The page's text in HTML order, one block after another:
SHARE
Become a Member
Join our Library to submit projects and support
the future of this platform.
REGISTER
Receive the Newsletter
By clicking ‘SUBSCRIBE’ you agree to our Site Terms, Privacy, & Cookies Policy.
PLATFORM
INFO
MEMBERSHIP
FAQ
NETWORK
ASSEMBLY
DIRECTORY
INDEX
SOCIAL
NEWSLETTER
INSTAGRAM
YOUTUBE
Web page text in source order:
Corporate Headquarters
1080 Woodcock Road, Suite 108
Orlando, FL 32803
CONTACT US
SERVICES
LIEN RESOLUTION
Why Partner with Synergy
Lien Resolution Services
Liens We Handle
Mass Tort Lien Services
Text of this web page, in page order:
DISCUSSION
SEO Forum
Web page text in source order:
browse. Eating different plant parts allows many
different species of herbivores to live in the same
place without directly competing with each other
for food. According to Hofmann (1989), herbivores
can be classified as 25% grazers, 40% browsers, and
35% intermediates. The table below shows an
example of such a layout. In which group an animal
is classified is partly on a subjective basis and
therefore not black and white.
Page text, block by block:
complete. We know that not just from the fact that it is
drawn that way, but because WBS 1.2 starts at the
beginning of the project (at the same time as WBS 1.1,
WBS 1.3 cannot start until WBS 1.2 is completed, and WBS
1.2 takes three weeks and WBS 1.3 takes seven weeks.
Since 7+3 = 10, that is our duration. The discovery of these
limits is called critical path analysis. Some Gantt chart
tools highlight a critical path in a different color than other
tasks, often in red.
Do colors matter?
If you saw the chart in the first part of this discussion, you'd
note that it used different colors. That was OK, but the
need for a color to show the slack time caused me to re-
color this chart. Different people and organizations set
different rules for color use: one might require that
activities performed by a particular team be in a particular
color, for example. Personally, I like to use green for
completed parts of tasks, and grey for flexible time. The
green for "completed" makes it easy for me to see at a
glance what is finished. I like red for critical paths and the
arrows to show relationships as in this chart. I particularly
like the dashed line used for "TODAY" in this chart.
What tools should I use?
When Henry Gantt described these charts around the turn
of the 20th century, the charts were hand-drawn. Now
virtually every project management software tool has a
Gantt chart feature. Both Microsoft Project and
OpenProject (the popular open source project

========================

- _Exercise aim_:
Read the records above. Show each line that has the string "drawn".

- _Output below_:
drawn that way, but because WBS 1.2 starts at the
of the 20th century, the charts were hand-drawn. Now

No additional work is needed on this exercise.